▶ _What you have to do_: For the records below, please print exactly and only the lines from the one with "value, the synthetic" down to the one with "in [eq:O-NET_IVP] with", both ends included, omitting the pictures.

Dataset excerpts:
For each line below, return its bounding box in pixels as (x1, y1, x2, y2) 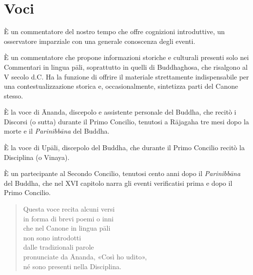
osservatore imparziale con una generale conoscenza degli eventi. (4, 36, 195, 46)
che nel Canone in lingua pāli (23, 223, 111, 233)
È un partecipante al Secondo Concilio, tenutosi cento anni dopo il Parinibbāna (4, 168, 241, 178)
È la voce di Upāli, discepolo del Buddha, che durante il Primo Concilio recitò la (4, 142, 245, 153)
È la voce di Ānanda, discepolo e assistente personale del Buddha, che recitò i (4, 107, 236, 117)
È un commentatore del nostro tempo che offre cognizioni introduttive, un (4, 26, 225, 37)
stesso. (4, 90, 23, 100)
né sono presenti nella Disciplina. (23, 261, 121, 271)
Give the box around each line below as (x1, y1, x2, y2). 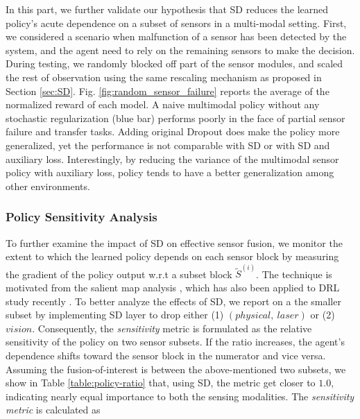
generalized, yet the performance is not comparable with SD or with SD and (6, 137, 330, 152)
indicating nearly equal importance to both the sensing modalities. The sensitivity (6, 388, 354, 403)
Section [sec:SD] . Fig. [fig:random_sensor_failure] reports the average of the (6, 83, 329, 98)
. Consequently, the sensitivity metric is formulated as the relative (32, 320, 312, 335)
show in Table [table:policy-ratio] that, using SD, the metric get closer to (6, 375, 316, 390)
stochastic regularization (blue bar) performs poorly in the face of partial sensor (6, 110, 345, 125)
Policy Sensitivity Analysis (6, 208, 157, 225)
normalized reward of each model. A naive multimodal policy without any (6, 97, 320, 112)
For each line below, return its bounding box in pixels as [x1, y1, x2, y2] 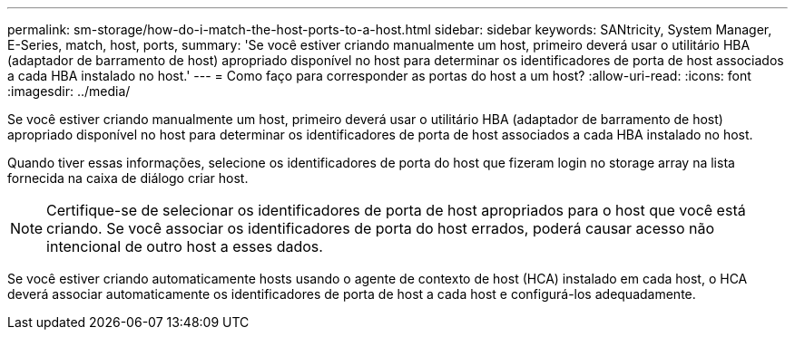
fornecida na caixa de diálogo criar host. [7, 170, 249, 186]
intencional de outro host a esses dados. [46, 237, 323, 255]
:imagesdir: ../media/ [7, 83, 131, 99]
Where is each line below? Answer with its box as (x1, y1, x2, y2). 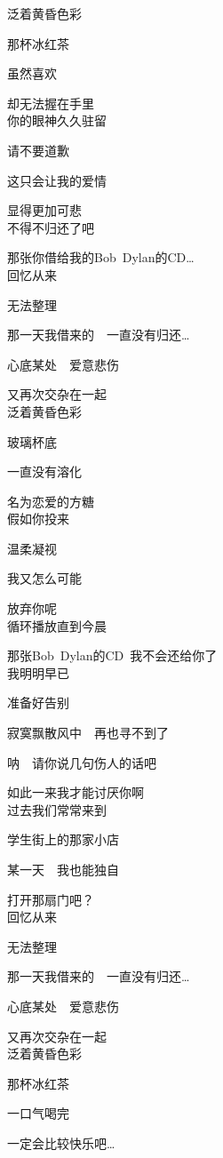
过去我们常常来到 (7, 800, 107, 819)
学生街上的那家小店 (7, 830, 119, 849)
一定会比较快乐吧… (7, 1133, 115, 1152)
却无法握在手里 (7, 93, 94, 112)
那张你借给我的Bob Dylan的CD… (7, 248, 195, 267)
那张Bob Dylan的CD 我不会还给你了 (7, 646, 218, 665)
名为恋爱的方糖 (7, 491, 94, 510)
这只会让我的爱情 (7, 171, 107, 189)
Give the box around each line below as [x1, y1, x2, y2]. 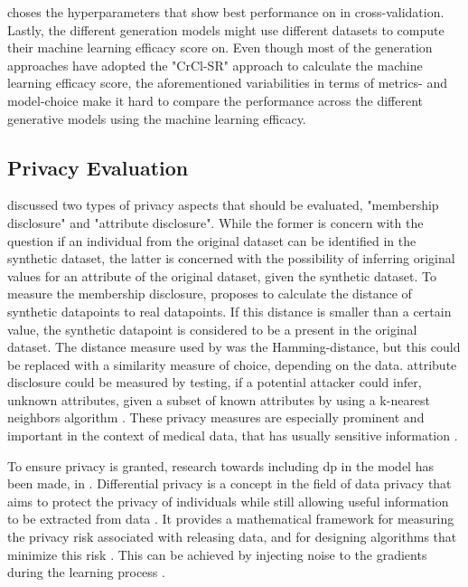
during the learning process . [7, 563, 165, 582]
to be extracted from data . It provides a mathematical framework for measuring [7, 509, 454, 528]
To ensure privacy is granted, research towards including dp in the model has [7, 456, 434, 475]
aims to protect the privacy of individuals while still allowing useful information [7, 491, 449, 510]
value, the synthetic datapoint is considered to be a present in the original [7, 319, 417, 338]
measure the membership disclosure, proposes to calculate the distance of [7, 284, 412, 303]
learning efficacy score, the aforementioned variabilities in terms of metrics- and [7, 73, 448, 92]
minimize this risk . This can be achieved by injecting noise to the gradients [7, 544, 427, 563]
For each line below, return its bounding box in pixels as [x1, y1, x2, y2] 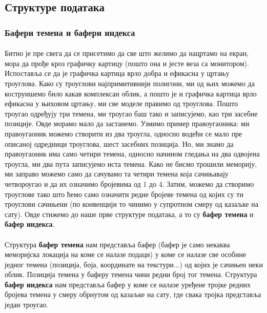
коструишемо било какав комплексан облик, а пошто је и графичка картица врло [5, 88, 257, 99]
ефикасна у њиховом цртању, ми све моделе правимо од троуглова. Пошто [5, 98, 238, 109]
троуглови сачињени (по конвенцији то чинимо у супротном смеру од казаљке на [5, 199, 258, 209]
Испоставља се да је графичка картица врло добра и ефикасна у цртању [5, 68, 230, 79]
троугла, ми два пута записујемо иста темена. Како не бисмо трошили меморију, [5, 158, 257, 169]
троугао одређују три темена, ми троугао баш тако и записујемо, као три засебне [5, 108, 258, 119]
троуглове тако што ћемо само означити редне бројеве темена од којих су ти [5, 188, 243, 199]
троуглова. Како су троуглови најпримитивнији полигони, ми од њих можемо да [5, 78, 255, 88]
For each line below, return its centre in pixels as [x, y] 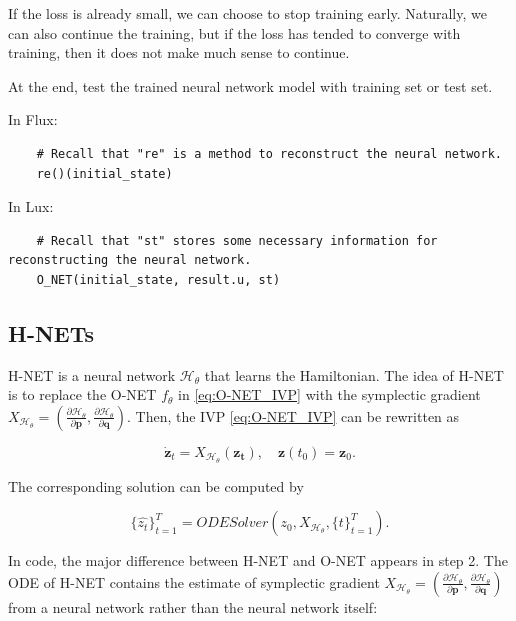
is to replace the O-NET [82, 394]
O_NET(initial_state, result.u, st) [158, 279]
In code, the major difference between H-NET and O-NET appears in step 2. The [258, 560]
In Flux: [33, 119]
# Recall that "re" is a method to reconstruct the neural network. [269, 153]
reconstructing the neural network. [130, 260]
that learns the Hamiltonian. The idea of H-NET [354, 374]
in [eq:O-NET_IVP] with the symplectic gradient [329, 394]
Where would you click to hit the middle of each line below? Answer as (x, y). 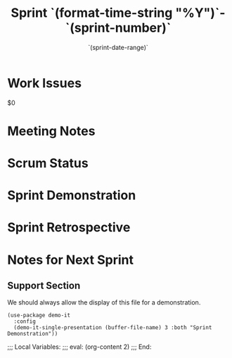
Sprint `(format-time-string (92, 13)
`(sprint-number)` (118, 28)
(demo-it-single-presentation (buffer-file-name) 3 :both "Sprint (113, 328)
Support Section (44, 286)
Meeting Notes (51, 131)
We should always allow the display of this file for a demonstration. (104, 302)
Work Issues (45, 83)
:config (25, 321)
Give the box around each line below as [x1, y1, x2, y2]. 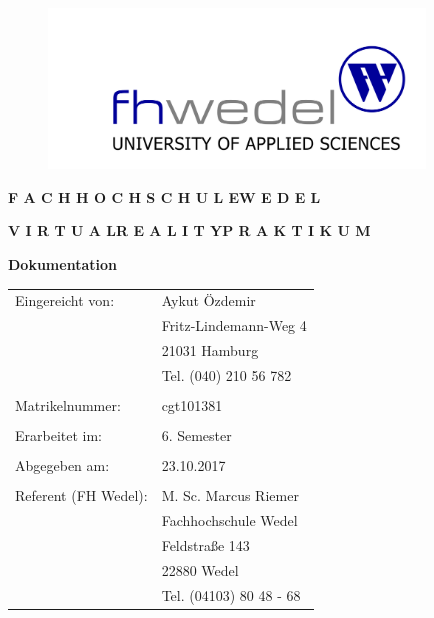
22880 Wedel [161, 559, 239, 580]
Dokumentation [8, 254, 117, 275]
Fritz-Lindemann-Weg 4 [161, 315, 307, 336]
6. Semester [161, 425, 232, 446]
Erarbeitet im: [15, 425, 103, 446]
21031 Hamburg [161, 340, 259, 361]
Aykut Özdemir [161, 290, 256, 311]
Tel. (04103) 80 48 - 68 [161, 584, 301, 605]
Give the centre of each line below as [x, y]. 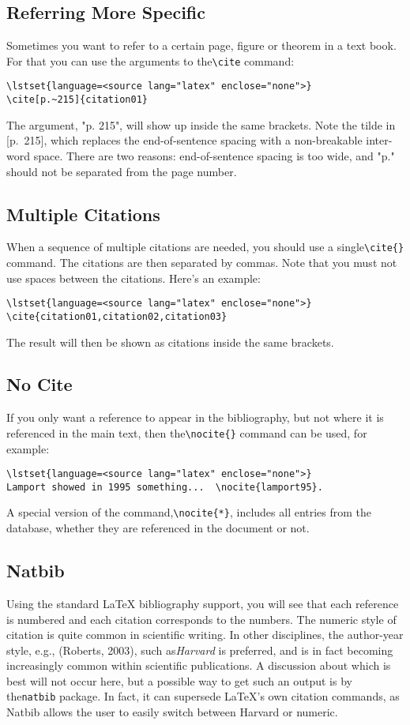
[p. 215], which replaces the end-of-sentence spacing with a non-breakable [184, 140]
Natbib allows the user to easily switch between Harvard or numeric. [172, 712]
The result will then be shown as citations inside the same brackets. [170, 342]
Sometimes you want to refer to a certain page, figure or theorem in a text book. [201, 45]
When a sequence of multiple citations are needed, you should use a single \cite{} [205, 247]
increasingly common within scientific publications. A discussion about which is [199, 665]
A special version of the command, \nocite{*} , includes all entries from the [189, 512]
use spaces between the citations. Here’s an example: [134, 278]
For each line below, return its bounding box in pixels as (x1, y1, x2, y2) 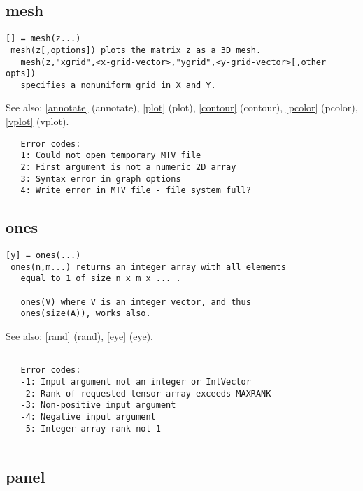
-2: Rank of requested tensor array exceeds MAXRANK (20, 388, 271, 399)
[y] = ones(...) (6, 250, 81, 261)
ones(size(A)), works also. (20, 308, 151, 319)
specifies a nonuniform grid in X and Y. (20, 80, 216, 90)
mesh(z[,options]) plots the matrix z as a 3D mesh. (10, 45, 262, 55)
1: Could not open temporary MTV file (20, 150, 201, 161)
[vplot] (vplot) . (6, 114, 69, 129)
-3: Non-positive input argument (20, 400, 176, 411)
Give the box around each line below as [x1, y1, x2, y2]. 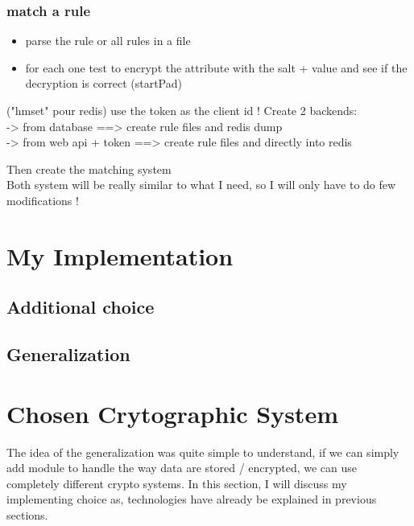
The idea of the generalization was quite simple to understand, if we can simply [6, 443, 400, 460]
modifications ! [6, 191, 79, 208]
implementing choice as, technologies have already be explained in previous [6, 491, 377, 508]
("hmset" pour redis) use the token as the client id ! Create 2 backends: [6, 102, 358, 118]
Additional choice [6, 294, 155, 319]
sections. [6, 507, 48, 523]
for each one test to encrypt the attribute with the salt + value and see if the [25, 59, 408, 76]
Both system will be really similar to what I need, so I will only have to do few [6, 176, 396, 193]
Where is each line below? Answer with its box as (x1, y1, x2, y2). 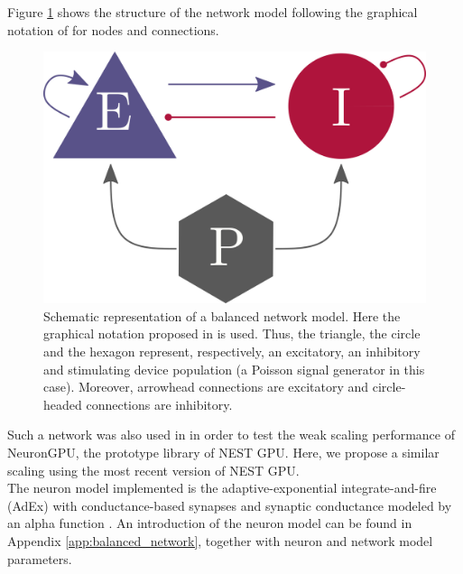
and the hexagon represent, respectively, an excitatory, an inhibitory (43, 342, 421, 361)
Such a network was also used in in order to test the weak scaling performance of (7, 425, 455, 444)
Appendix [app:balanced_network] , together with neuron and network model (7, 531, 433, 550)
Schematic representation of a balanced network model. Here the (43, 306, 401, 325)
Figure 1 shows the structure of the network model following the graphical (7, 3, 418, 21)
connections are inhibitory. (86, 394, 233, 413)
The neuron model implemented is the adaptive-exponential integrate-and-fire (7, 478, 437, 497)
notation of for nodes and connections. (7, 20, 219, 39)

▶ _Solution to this task_:
value, the synthetic datapoint is considered to be a present in the original [7, 319, 417, 338]
measure the membership disclosure, proposes to calculate the distance of [7, 284, 412, 303]
learning efficacy score, the aforementioned variabilities in terms of metrics- and [7, 73, 448, 92]
minimize this risk . This can be achieved by injecting noise to the gradients [7, 544, 427, 563]
For each line below, return its bounding box in pixels as [x1, y1, x2, y2] 
коструишемо било какав комплексан облик, а пошто је и графичка картица врло [5, 88, 257, 99]
ефикасна у њиховом цртању, ми све моделе правимо од троуглова. Пошто [5, 98, 238, 109]
троуглови сачињени (по конвенцији то чинимо у супротном смеру од казаљке на [5, 199, 258, 209]
Испоставља се да је графичка картица врло добра и ефикасна у цртању [5, 68, 230, 79]
троугла, ми два пута записујемо иста темена. Како не бисмо трошили меморију, [5, 158, 257, 169]
троугао одређују три темена, ми троугао баш тако и записујемо, као три засебне [5, 108, 258, 119]
троуглове тако што ћемо само означити редне бројеве темена од којих су ти [5, 188, 243, 199]
троуглова. Како су троуглови најпримитивнији полигони, ми од њих можемо да [5, 78, 255, 88]
For each line below, return its centre in pixels as [x, y] 
is to replace the O-NET [82, 394]
O_NET(initial_state, result.u, st) [158, 279]
In code, the major difference between H-NET and O-NET appears in step 2. The [258, 560]
In Flux: [33, 119]
# Recall that "re" is a method to reconstruct the neural network. [269, 153]
reconstructing the neural network. [130, 260]
that learns the Hamiltonian. The idea of H-NET [354, 374]
in [eq:O-NET_IVP] with the symplectic gradient [329, 394]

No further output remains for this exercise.